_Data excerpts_
━━━━━━━━
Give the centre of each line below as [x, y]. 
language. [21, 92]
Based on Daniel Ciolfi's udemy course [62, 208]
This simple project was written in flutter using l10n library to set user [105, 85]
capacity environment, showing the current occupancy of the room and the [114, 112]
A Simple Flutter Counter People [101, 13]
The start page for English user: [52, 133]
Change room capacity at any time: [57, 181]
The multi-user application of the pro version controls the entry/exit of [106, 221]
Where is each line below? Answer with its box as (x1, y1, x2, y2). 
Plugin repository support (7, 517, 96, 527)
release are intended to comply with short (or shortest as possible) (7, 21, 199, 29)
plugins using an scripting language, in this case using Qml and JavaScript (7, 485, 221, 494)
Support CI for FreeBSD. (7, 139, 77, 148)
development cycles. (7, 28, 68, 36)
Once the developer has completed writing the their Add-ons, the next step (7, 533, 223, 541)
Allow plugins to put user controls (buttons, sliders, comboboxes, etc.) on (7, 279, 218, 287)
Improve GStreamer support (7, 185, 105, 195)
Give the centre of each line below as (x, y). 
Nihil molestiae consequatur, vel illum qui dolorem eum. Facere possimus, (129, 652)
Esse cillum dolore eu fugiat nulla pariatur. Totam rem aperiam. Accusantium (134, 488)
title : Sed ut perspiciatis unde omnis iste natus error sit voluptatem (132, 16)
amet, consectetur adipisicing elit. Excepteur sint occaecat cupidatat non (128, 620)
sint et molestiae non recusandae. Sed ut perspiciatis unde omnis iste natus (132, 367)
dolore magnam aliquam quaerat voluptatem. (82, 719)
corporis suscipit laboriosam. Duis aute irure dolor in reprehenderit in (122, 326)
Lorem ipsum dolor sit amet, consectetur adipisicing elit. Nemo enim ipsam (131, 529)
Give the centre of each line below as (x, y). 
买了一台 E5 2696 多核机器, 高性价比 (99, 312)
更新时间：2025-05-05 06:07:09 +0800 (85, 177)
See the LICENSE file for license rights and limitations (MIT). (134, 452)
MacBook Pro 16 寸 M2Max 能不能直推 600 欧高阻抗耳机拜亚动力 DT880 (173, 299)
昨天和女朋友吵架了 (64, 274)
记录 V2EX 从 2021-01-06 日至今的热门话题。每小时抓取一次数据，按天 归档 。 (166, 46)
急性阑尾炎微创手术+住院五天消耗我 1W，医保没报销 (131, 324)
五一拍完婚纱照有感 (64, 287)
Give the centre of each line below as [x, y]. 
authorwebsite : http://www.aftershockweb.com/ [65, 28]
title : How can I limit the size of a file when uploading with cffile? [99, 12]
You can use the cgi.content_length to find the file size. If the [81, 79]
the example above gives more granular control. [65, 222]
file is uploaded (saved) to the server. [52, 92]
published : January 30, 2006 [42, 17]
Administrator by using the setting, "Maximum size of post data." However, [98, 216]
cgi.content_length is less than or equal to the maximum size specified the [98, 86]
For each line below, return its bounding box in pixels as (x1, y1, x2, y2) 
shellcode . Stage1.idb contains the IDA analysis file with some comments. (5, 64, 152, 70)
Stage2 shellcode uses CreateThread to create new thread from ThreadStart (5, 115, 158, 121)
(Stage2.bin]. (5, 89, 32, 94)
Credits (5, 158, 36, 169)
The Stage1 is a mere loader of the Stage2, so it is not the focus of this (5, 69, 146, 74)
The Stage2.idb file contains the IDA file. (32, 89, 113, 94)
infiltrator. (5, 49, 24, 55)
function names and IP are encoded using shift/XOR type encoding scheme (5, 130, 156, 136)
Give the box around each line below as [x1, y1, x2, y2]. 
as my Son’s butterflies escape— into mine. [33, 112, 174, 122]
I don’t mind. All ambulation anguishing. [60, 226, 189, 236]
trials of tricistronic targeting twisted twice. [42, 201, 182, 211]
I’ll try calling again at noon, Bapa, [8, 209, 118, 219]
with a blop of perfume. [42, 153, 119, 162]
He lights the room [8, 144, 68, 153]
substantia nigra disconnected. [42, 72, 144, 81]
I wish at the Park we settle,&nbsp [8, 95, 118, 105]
━━━━━━━━
_ACTION ITEM_
Could you retype exactly the lines from the first one of the records through the line containing "Plugin repository support (7, 517, 96, 527)", both included, and nothing more?

_WRITTEN REPLY_
Give the centre of each line below as [x, y]. 
language. [21, 92]
Based on Daniel Ciolfi's udemy course [62, 208]
This simple project was written in flutter using l10n library to set user [105, 85]
capacity environment, showing the current occupancy of the room and the [114, 112]
A Simple Flutter Counter People [101, 13]
The start page for English user: [52, 133]
Change room capacity at any time: [57, 181]
The multi-user application of the pro version controls the entry/exit of [106, 221]
Where is each line below? Answer with its box as (x1, y1, x2, y2). 
Plugin repository support (7, 517, 96, 527)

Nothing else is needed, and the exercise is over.